Calo demografico

Di fronte al disastro demografico anche la Cina corre ai ripari…

nascere

di Ida Giangrande

Via libera al terzo figlio: è la strategia con cui il governo cinese pensa di porre rimedio all’inverno demografico provocato anche dalla politica del figlio unico. Non sarà troppo tardi?

A due settimane dalla pubblicazione dell’ultimo censimento che, ha registrato un leggero aumento della popolazione a 1,41 miliardi di persone, la Cina ha annunciato durante un incontro del Politburo che porrà fine alla politica dei due figli, permettendo a tutte le famiglie di averne fino a tre.
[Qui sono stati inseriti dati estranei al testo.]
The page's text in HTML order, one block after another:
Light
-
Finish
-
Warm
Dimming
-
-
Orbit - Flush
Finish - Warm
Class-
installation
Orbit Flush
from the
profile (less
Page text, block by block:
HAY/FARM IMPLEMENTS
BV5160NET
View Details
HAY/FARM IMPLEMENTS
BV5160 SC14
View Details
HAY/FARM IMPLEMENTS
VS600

Tuttavia questo leggero aumento non sembra essere un segnale positivo. Nel 2020 la popolazione cinese ha registrato 12 milioni di nascite, il 18% in meno rispetto ai 14,65 milioni del 2019, il dato più basso dal 1961. Non era mai accaduto che le nascite diminuissero per quattro anni di fila e con la nuova politica il Partito comunista cinese spera di convincere i suoi cittadini a fare più figli dopo che per anni aveva proibito di farlo.
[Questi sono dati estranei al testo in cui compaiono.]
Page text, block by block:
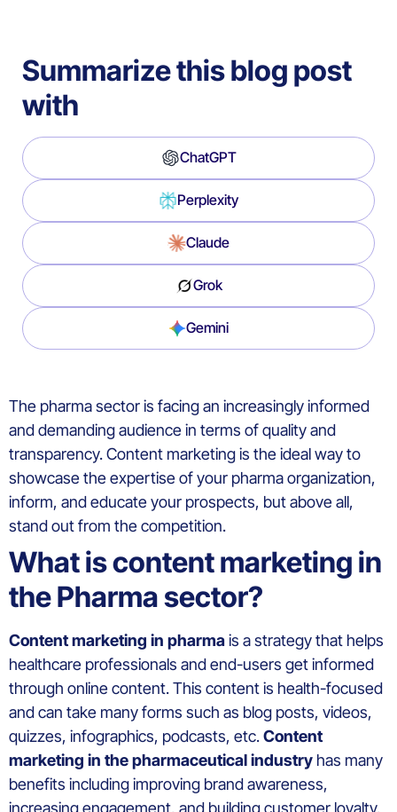
Summarize this blog post
with
ChatGPT
Perplexity
Claude
Grok
Gemini
The pharma sector is facing an increasingly informed
and demanding audience in terms of quality and
transparency. Content marketing is the ideal way to
showcase the expertise of your pharma organization,
inform, and educate your prospects, but above all,
stand out from the competition.
What is content marketing in
the Pharma sector?
Content marketing in pharmais a strategy that helps
healthcare professionals and end-users get informed
through online content. This content is health-focused
and can take many forms such as blog posts, videos,
quizzes, infographics, podcasts, etc.Content
marketing in the pharmaceutical industry has many
benefits including improving brand awareness,
increasing engagement, and building customer loyalty.

Inutile dirlo: se il trend non muterà nel 2050 la popolazione con 65 anni o più in Cina raggiungerà il 24% del totale. Nello stesso periodo negli Stati Uniti questa fascia di popolazione rappresenterà il 21% del totale. Già nel 2030, secondo uno studio di Deutsche Bank, la forza lavoro cinese calerà a 781,8 milioni di persone rispetto agli 849,9 milioni del 2020. A cosa si deve l’invecchiamento della popolazione? Nel 1979, infatti, il regime comunista cinese lanciò la famigerata politica del figlio unico. E da allora Pechino si è vantata di aver impedito in 35 anni la nascita di circa 400 milioni di bambini, soprattutto attraverso sterilizzazioni e aborti forzati. (Non oso nemmeno immaginare quale sia l’impatto emotivo che un aborto forzato può provocare su una donna). Se nei primi anni Novanta il tasso di natalità è sceso al di sotto del ricambio generazionale, pari a 2,1 figli per donna, oggi secondo ricercatori indipendenti come Yi Fuxian è ulteriormente sceso a 1,05 figli per donna.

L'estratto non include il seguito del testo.